IP camera (many have their own embedded OS)
cctv camera (driver setup)
...
viewing programs, etc...
(a post below this one mentions /motion/...)
...
also the freebsd-multimedia mailing list for 
reports/problems/questions (I think that is the
list, maybe others....
...
Once you get past the ports/hardware/driver
question there are the GUI (or) very complex
CLI to configure/setup...
...
Just spent a few weeks reading up.  Too much to
begin to explain without a specific scenario, then
I would not be in a position to answer, other than
the above.


----------



## SirDice (May 12, 2010)

The only software I know about isn't in the ports. Most likely due to it's dependency on V4L.

Zoneminder


----------



## jb_fvwm2 (May 12, 2010)

Probably so; if you install 
multimedia/mythtv you *may* be
able to install its -zoneminder frontend or...
(Unsure of the name) but it would
be independent of the ports tree etc.
..........
Unless some other port
/cheese/ /vlc/ /ffmpeg/ can with a switch
( -tv or tv://tv... or /device/*  ) work from the
device created by the camera... (if that latter
works.) (Note, some /multimedia/ stuff here
won't build for some reason, camera or tuner
drivers...)


----------



## Ruler2112 (May 12, 2010)

I have ZoneMinder deployed on several boxes recording 24/7 for the surveillance system in place at my employer - works great.  Not tried it on BSD though - it was in my slackware days.


----------



## hiatek (May 13, 2010)

Thanks for the replies guys, it gives me a start.
I'll be back if I have more questions.


----------



## fbsd1 (May 13, 2010)

Here is Freebsd port of zoneminder
http://www.zoneminder.com/forums/viewtopic.php?t=11965

Its not from the Freebsd port collection.


----------



## achix (May 13, 2010)

fbsd1 said:
			
		

> Here is Freebsd port of zoneminder
> http://www.zoneminder.com/forums/viewtopic.php?t=11965
> 
> Its not from the Freebsd port collection.

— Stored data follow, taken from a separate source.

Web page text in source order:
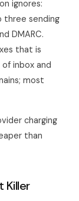
ignores:
three sending
DMARC.
that is
inbox and
most
charging
than
Killer
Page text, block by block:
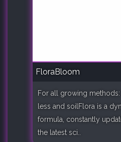
FloraBloom
For all growing
less and soilFlora is a
formula, constantly
the latest sci..
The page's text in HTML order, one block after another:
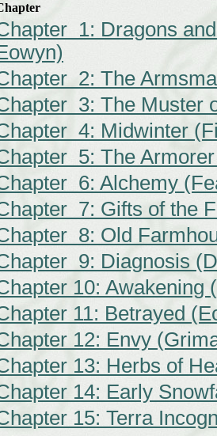
1: Dragons
2: The
3: The Muster
4: Midwinter
5: The
6: Alchemy
7: Gifts of the
8: Old
9: Diagnosis
10: Awakening
11: Betrayed
12: Envy
13: Herbs of
14: Early
15: Terra
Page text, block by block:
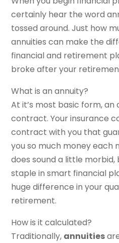
certainly hear the word
tossed around. Just how
annuities can make the
financial and retirement
broke after your
What is an annuity?
At it’s most basic form, an
contract. Your insurance
contract with you that
you so much money each
does sound a little morbid,
staple in smart financial
huge difference in your
retirement.
How is it calculated?
Traditionally, annuities
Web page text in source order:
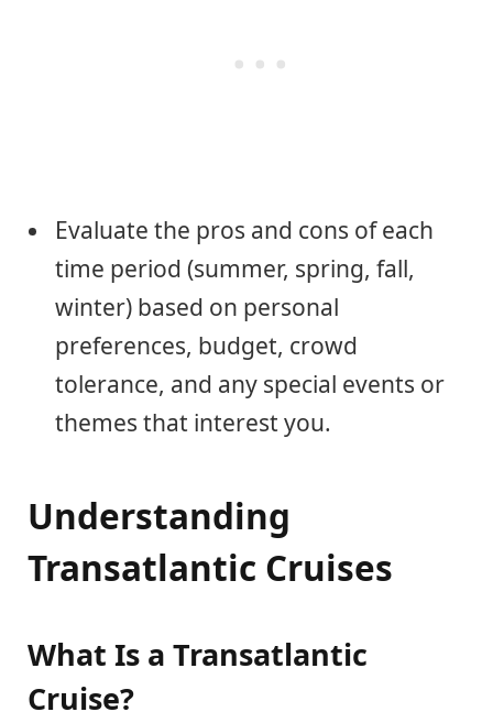
Evaluate the pros and cons of each
time period (summer, spring, fall,
winter) based on personal
preferences, budget, crowd
tolerance, and any special events or
themes that interest you.
Understanding
Transatlantic Cruises
What Is a Transatlantic
Cruise?
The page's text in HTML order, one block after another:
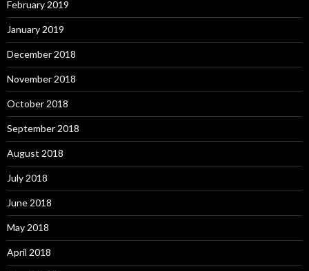
February 2019
January 2019
December 2018
November 2018
October 2018
September 2018
August 2018
July 2018
June 2018
May 2018
April 2018
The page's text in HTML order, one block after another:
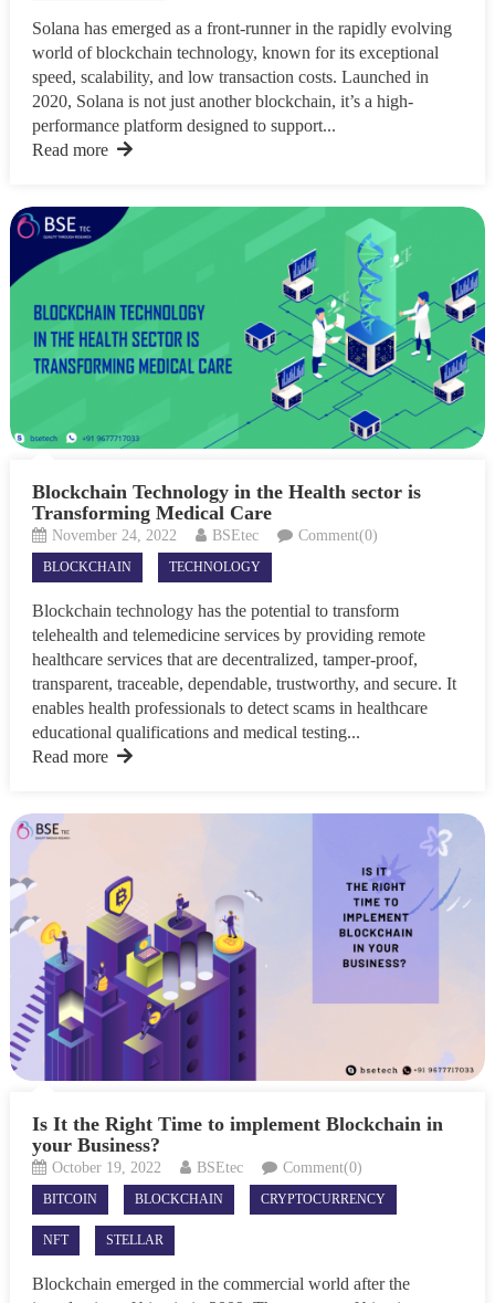
Solana has emerged as a front-runner in the rapidly evolving
world of blockchain technology, known for its exceptional
speed, scalability, and low transaction costs. Launched in
2020, Solana is not just another blockchain, it’s a high-
performance platform designed to support...
Read more
Blockchain Technology in the Health sector is
Transforming Medical Care
November 24, 2022 BSEtec Comment(0)
BLOCKCHAIN TECHNOLOGY
Blockchain technology has the potential to transform
telehealth and telemedicine services by providing remote
healthcare services that are decentralized, tamper-proof,
transparent, traceable, dependable, trustworthy, and secure. It
enables health professionals to detect scams in healthcare
educational qualifications and medical testing...
Read more
Is It the Right Time to implement Blockchain in
your Business?
October 19, 2022 BSEtec Comment(0)
BITCOIN BLOCKCHAIN CRYPTOCURRENCY
NFT STELLAR
Blockchain emerged in the commercial world after the
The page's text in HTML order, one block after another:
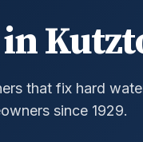
in
that fix hard
since 1929.
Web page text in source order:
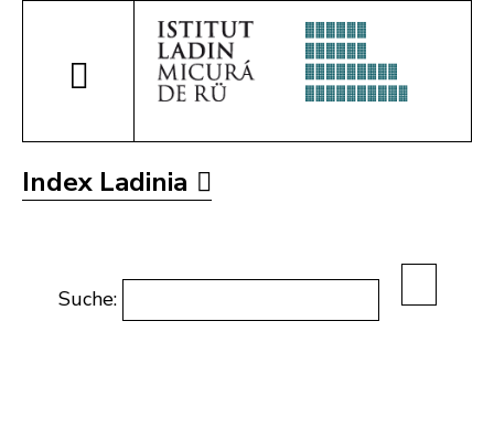
Index Ladinia
Suche:

This is my port for zoneminder 1.23.3. It supports btkt cards.
There is a new port for 1.24.x (not mine) but it does not handle local (analog) cameras.
(so bktr support must be added to this port)
Also, i must add, that zomeminder has no sound support.

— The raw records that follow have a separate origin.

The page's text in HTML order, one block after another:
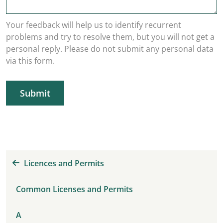
Your feedback will help us to identify recurrent
problems and try to resolve them, but you will not get a
personal reply. Please do not submit any personal data
via this form.
Submit
Licences and Permits
Common Licenses and Permits
A
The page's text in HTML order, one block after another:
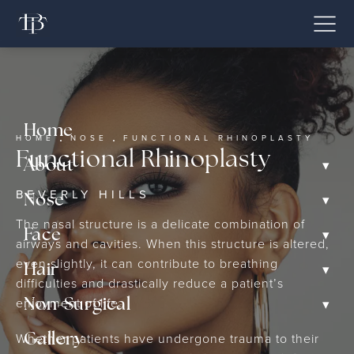
Home
About
▾
Nose ▾
Face ▾
Hair ▾
Non-Surgical ▾
Gallery
HOME NOSE FUNCTIONAL RHINOPLASTY
Functional Rhinoplasty
BEVERLY HILLS
The nasal structure is a delicate combination of
airways and cavities. When this structure is altered,
even slightly, it can contribute to breathing
difficulties and drastically reduce a patient’s
enjoyment of life.
Whether patients have undergone trauma to their
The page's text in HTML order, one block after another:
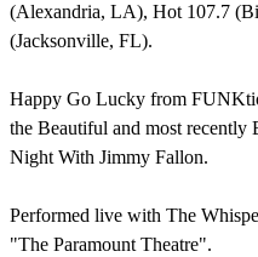
(Alexandria, LA), Hot 107.7
(Jacksonville, FL).
Happy Go Lucky from
the Beautiful and most
Night With Jimmy Fallon.
Performed live with The
"The Paramount Theatre".
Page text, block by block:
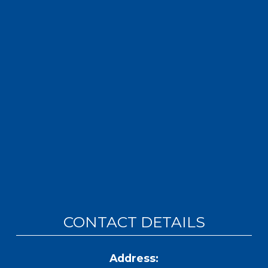
CONTACT DETAILS
Address:
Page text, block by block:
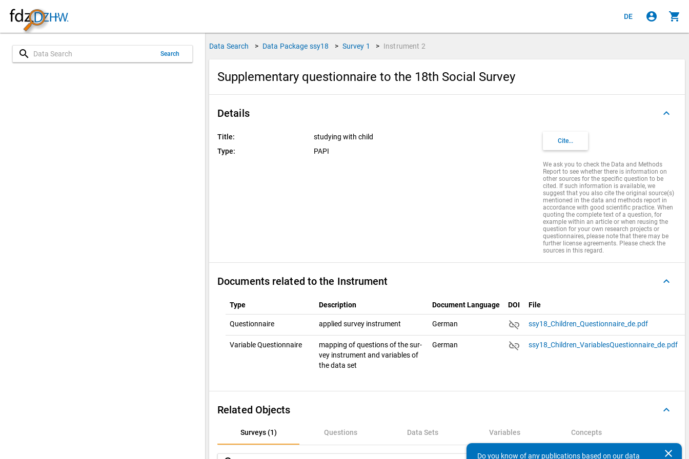
DE account_circle shopping_cart
search Search
Data Search > Data Package ssy18 > Survey 1 > Instrument 2
Supplementary questionnaire to the 18th Social Survey
Details keyboard_arrow_up
Title:
studying with child
Type:
PAPI
Cite...
We ask you to check the Data and Methods
Report to see whether there is information on
other sources for the specific question to be
cited. If such information is available, we
suggest that you also cite the original source(s)
mentioned in the data and methods report in
accordance with good scientific practice. When
quoting the complete text of a question, for
example within an article or when reusing the
question for your own research projects or
questionnaires, please note that there may be
further license agreements. Please check the
sources in this regard.
Documents related to the Instrument keyboard_arrow_up
Type Description Document Language DOI File
Questionnaire ap­plied sur­vey in­stru­ment German link_off ssy18_Children_Questionnaire_de.pdf
Variable Questionnaire
map­ping of ques­tions of the sur­
vey in­stru­ment and vari­ables of
the data set
German link_off ssy18_Children_VariablesQuestionnaire_de.pdf
Related Objects keyboard_arrow_up
Surveys (1) Questions Data Sets Variables Concepts
Surveys (1)
Questions clear
Do you know of any publications based on our data

Having said that, i see today, some new IP cameras with their own software onboard,
sound and capabilities to connect to conventional alarm systems.
I dont know their price tho.
Good and reliable analog cameras (aka local cameras) can be bought for real cheap prices.
bktr(4) cards are cheap as well (such as the Kodicom KMC-4400R)


----------



## achix (May 13, 2010)

SirDice said:
			
		

> The only software I know about isn't in the ports. Most likely due to it's dependency on V4L.
> 
> Zoneminder



V4L is only needed for the local cameras, in the case of linux.
In the case of FreeBSD, this code must be rewritten (its done in the existing 1.23.3 port) to use btkr(4) and meteor(4).


----------



## tingo (May 13, 2010)

multimedia/motion is in ports, and may be of use.


----------



## SirDice (May 14, 2010)

achix said:
			
		

> V4L is only needed for the local cameras, in the case of linux.
> In the case of FreeBSD, this code must be rewritten (its done in the existing 1.23.3 port) to use btkr(4) and meteor(4).

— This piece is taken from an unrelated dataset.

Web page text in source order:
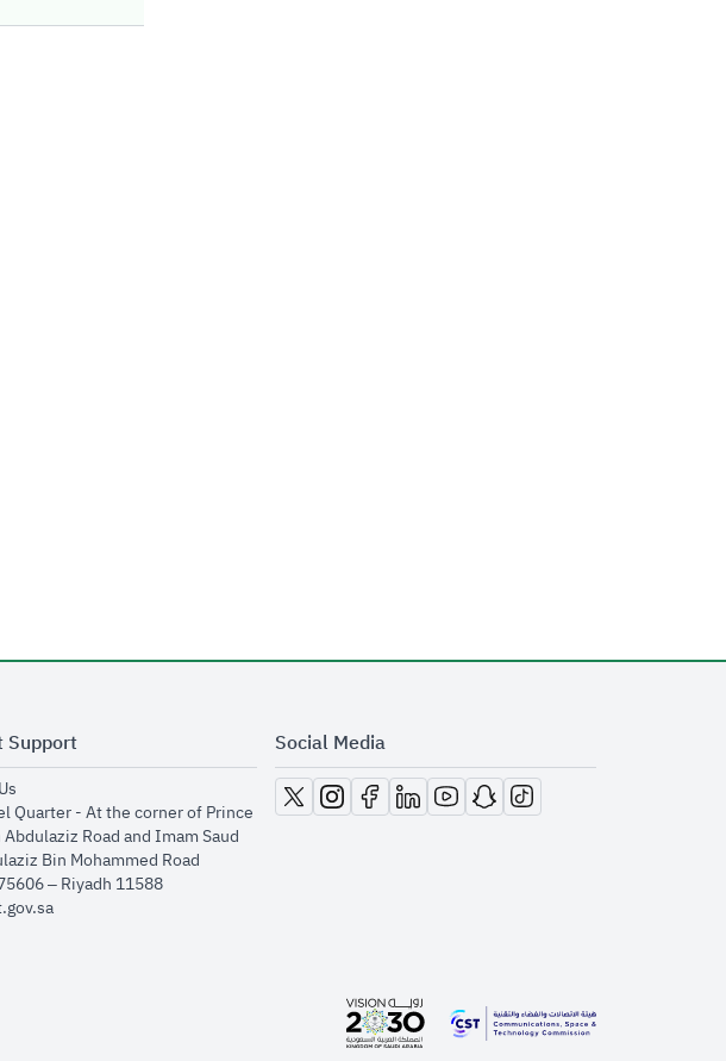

That's what I thought. IP cameras are getting cheaper these days and I suppose one could build zoneminder without local camera support. If that would work I would be interested in running it on my server at home. To keep an eye on my cats


----------



## DutchDaemon (Sep 26, 2010)

[ thread closed because it tends to invite spam. If you need to discuss this issue again, send me a PM so I can re-open this topic ]


----------